They have introduced 30km/h limits in my city center (Christchurch, New Zealand). Also introduced synchronized lights to reduce traffic speed. Plus techniques to take traffic away from city center. And reducing parking.
Traffic is now far more congested - as must have been expected by the planners. And people are avoiding going to the city center for shopping/meals/etcetera.
AFAIK the planners do not measure outcomes: intention of changes is A/B/C but do they measure that A/B/C occurred?
I think one major aim is reducing the number of cars hitting cyclists and pedestrians. No idea whether that is being achieved.
The one council planner I know is a cycling nut! It is "interesting" watching the results of expensive cycling upgrades. On a per cycling trip basis (per person using the upgrades), the changes appear to me to be hidiously overpriced. Let's see how it pans out over the decades. I cycled to work every day for a while through the city center so I do understand some of the needs.
I work next to a road in Amsterdam where cars are currently driving 50 and will have to drive 30.
My view is that the cars always have to wait at the traffic lights, because it is too busy with traffic. So essentially they speed up to 50 just to stop again moments later. Therefore I think the time difference will not be very big.
Perhaps, perhaps not.
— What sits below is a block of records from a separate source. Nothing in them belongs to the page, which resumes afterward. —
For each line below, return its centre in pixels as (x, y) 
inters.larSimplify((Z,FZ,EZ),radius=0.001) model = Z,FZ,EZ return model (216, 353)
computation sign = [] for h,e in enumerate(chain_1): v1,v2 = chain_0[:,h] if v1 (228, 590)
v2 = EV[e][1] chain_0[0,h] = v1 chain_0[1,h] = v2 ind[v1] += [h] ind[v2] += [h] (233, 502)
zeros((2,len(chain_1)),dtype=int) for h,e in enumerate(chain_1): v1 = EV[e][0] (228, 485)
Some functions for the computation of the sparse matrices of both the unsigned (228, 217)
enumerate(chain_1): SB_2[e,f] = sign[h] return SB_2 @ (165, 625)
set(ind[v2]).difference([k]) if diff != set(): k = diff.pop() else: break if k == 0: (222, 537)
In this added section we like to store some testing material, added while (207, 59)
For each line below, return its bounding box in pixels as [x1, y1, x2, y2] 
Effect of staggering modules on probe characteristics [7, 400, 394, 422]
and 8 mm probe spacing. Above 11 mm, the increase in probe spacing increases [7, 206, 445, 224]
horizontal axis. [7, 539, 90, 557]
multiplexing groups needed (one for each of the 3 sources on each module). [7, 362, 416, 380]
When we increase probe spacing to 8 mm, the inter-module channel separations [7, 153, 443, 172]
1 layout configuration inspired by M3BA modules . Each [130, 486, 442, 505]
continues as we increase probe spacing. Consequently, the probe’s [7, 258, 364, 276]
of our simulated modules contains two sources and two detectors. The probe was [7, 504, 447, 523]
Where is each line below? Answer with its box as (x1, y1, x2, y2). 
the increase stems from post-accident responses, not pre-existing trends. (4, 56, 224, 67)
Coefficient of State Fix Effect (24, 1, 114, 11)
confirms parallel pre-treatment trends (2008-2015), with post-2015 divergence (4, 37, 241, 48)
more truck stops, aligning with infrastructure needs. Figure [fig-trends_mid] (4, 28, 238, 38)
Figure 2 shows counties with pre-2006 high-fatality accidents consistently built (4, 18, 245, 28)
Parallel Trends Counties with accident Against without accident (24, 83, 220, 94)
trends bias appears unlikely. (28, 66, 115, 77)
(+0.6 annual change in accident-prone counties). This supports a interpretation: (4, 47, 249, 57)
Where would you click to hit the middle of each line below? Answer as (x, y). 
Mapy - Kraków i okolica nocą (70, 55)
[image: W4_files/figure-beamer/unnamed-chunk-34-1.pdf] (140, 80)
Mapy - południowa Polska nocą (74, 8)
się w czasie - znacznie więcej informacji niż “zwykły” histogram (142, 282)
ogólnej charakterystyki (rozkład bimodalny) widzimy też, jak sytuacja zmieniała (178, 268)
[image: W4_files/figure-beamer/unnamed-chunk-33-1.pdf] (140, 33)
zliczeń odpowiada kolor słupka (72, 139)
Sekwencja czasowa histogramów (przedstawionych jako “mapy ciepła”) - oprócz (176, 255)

Depends on the timing phases of the lights.
Certainly the new 30km/h and modified phases has caused noticable congestion where previously traffic flowed very well.
Sure to be safer for pedestrians and cyclists because the traffic is now mostly at a standstill.
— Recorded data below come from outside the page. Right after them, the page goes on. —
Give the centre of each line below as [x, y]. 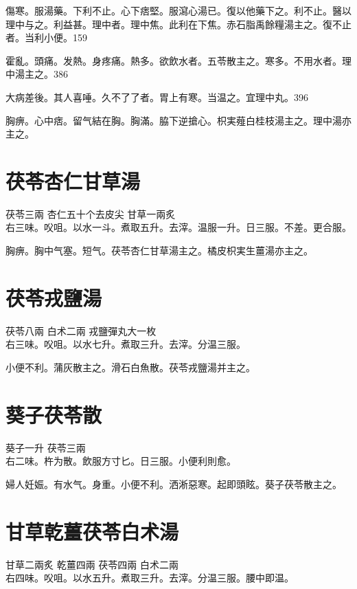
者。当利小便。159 [46, 37]
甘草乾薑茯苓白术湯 [92, 531]
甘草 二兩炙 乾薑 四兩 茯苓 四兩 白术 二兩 [92, 564]
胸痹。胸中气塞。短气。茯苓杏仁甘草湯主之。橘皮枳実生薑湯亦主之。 [159, 251]
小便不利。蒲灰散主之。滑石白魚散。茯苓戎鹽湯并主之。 [130, 367]
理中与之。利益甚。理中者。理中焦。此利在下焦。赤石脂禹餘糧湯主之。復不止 [178, 24]
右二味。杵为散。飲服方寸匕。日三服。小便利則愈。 [121, 461]
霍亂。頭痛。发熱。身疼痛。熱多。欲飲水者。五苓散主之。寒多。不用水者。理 [178, 60]
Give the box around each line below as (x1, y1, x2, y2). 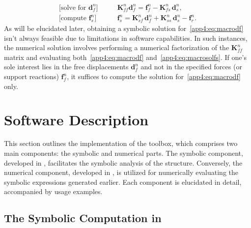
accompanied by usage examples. (4, 186, 103, 197)
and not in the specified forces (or (140, 61, 242, 72)
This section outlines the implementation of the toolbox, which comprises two (4, 138, 238, 148)
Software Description (4, 110, 149, 130)
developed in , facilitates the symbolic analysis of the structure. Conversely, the (4, 157, 243, 168)
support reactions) (4, 71, 59, 82)
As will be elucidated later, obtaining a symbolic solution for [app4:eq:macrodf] (4, 23, 244, 33)
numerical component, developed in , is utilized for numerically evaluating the (4, 167, 238, 177)
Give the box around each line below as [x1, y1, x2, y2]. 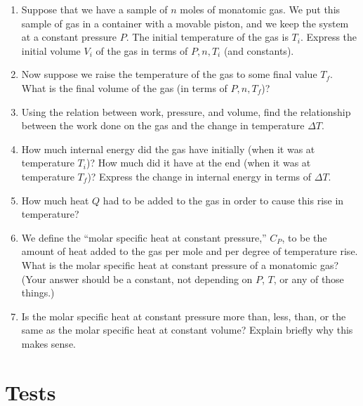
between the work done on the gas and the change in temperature [21, 118, 305, 133]
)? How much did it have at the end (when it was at [86, 155, 311, 170]
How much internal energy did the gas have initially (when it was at [21, 141, 315, 156]
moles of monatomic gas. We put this [180, 2, 341, 16]
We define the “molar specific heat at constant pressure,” [21, 230, 267, 244]
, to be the [282, 230, 327, 244]
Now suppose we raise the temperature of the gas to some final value [21, 67, 317, 81]
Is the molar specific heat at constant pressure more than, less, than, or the [21, 308, 346, 323]
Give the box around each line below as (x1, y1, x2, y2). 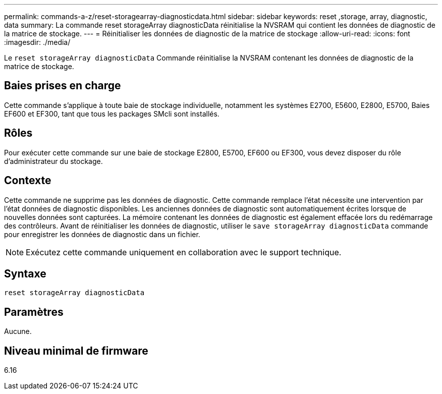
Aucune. (4, 327, 32, 336)
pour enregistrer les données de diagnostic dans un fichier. (4, 230, 200, 239)
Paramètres (4, 305, 64, 318)
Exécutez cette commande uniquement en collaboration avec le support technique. (26, 247, 342, 257)
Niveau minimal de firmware (4, 344, 148, 357)
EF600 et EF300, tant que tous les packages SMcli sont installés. (4, 109, 219, 118)
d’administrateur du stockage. (4, 156, 103, 165)
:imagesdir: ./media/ (4, 38, 71, 46)
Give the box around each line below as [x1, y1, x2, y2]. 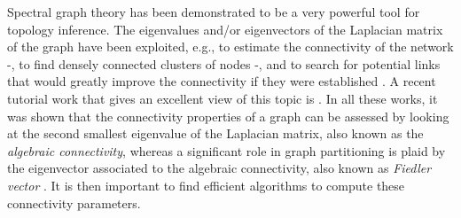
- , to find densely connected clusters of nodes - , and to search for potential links [7, 54, 441, 73]
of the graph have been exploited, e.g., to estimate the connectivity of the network [7, 37, 454, 56]
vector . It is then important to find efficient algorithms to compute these [7, 175, 405, 194]
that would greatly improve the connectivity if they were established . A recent [7, 72, 436, 90]
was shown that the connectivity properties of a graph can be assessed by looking [7, 106, 449, 125]
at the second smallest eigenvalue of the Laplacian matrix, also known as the [7, 124, 424, 143]
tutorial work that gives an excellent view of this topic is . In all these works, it [7, 89, 438, 107]
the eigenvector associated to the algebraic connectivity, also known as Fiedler [7, 159, 432, 177]
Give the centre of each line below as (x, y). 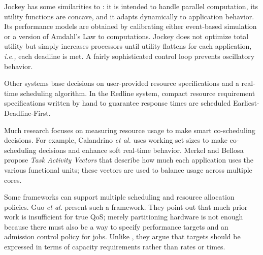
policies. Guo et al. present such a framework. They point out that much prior (126, 206)
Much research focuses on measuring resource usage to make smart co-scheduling (130, 130)
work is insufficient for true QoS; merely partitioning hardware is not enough (124, 217)
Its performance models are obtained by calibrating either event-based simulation (130, 26)
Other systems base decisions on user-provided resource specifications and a (122, 83)
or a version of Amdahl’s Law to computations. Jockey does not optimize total (126, 36)
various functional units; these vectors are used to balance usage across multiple (128, 169)
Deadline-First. (27, 113)
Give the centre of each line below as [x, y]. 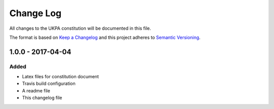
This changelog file [42, 98]
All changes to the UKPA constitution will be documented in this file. [80, 28]
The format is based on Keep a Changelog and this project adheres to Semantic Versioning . [105, 37]
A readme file [36, 90]
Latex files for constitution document [60, 77]
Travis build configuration [49, 84]
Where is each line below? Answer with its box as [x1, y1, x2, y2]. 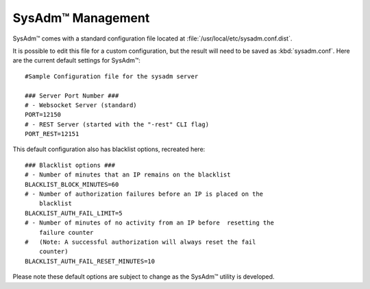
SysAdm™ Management [12, 10, 150, 25]
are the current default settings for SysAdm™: [12, 56, 140, 65]
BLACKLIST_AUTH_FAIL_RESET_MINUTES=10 [25, 257, 156, 265]
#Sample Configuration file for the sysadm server [25, 72, 199, 80]
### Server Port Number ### [25, 91, 119, 100]
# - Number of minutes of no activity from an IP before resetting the [25, 219, 274, 227]
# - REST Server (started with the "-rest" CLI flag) [25, 120, 209, 128]
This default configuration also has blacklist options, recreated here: [12, 145, 206, 154]
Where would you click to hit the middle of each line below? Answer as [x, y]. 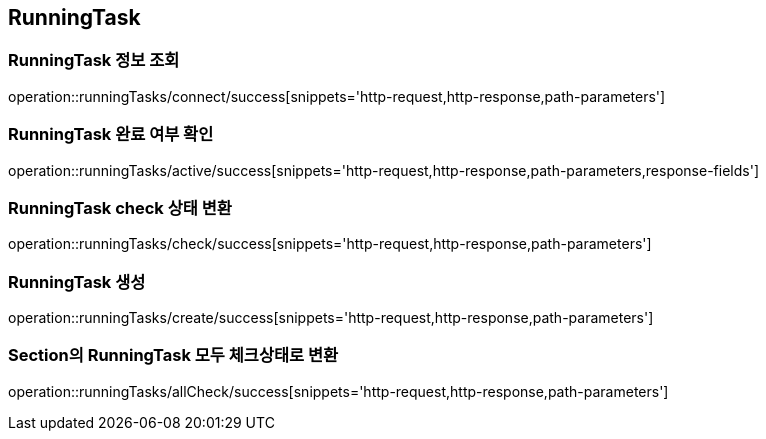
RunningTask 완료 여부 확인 [111, 134]
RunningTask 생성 [77, 281]
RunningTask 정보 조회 [94, 60]
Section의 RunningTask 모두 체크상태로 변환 [173, 355]
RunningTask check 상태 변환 [120, 207]
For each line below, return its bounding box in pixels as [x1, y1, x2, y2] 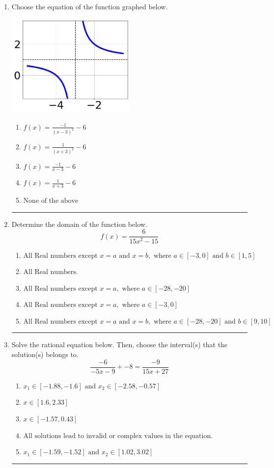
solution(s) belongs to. [11, 349, 79, 359]
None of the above [23, 197, 79, 205]
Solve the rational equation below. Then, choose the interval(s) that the [11, 339, 228, 350]
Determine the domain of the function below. [11, 219, 147, 229]
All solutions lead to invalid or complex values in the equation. [23, 432, 213, 440]
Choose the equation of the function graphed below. [11, 1, 168, 11]

On some roads you could race the phases and go 60 to 70 in a 50 zone.
I would be interested to see a measure for the improvement in safety. People were careful on those roads, and can now be more cavalier e.g. cyclists lane splitting and pedestrians jaywalking through dense standstill traffic.
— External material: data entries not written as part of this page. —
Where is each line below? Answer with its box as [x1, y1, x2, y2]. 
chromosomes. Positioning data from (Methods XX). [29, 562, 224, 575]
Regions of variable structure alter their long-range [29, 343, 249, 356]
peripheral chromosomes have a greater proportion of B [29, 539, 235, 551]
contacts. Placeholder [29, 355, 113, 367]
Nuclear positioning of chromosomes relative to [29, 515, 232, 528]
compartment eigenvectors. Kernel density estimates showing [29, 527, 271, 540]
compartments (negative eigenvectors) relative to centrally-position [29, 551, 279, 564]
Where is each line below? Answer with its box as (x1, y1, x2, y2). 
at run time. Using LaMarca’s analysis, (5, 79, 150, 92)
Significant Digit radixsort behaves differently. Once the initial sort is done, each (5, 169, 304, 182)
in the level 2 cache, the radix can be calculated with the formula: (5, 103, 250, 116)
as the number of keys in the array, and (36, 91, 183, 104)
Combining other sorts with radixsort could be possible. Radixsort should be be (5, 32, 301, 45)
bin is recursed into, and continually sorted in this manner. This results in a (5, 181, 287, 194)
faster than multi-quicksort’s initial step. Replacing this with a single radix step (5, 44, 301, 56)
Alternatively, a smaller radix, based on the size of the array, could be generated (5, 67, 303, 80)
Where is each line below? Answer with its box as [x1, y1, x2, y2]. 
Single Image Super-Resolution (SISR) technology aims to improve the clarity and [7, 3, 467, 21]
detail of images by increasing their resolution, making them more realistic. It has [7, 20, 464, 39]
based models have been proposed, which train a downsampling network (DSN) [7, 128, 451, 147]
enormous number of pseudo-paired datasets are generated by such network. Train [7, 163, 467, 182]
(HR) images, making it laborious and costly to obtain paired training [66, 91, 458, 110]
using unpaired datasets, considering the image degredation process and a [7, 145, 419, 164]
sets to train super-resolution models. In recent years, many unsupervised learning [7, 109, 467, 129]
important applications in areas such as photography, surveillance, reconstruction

Cycling infrastructure is much cheaper than car infrastructure. Way less material needed (narrower paths, less foundation) and much lower maintenance costs.
Initial investment per cyclist might seem high, but you need to build it before they come. And they come. Just look at Amsterdam (became a cycling city in the 70s) or Paris (started investing heavily in cycling infra a little less than 10 years ago).
"The $290m 16-kilometre Northern Corridor motorway extension, funded by the government, cost $18m a kilometre to build, while the second stage of the southern motorway worked out at $20m per kilometre." says https://www.stuff.co.nz/the-press/news/124611551/building-10...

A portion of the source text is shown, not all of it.